PROBLEM. Where does the word "file" appear in the entries below? Copy each line that holds it.

-=-=-

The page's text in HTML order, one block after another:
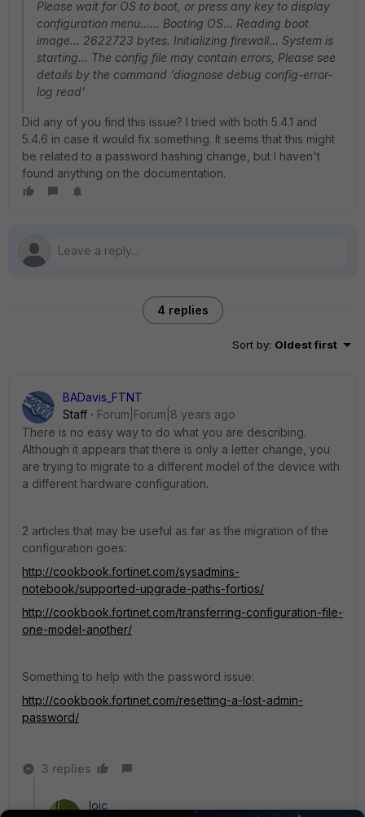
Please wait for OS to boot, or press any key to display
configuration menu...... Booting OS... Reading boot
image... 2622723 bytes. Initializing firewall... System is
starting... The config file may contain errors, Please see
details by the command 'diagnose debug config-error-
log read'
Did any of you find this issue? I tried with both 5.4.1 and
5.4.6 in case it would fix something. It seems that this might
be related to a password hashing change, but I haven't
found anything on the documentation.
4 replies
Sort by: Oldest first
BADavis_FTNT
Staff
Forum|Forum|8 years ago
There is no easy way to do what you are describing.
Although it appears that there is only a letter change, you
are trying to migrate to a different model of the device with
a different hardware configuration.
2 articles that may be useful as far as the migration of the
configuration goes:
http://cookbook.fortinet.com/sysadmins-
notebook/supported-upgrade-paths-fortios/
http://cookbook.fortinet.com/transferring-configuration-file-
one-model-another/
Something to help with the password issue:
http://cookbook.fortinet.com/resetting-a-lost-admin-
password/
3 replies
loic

-=-=-

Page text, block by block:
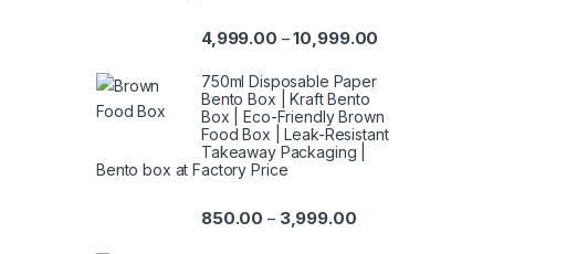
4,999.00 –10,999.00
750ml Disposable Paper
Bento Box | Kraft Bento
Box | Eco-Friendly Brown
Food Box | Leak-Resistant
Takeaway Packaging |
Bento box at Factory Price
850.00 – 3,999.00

-=-=-

TASK ANSWER.
starting... The config file may contain errors, Please see
http://cookbook.fortinet.com/transferring-configuration-file-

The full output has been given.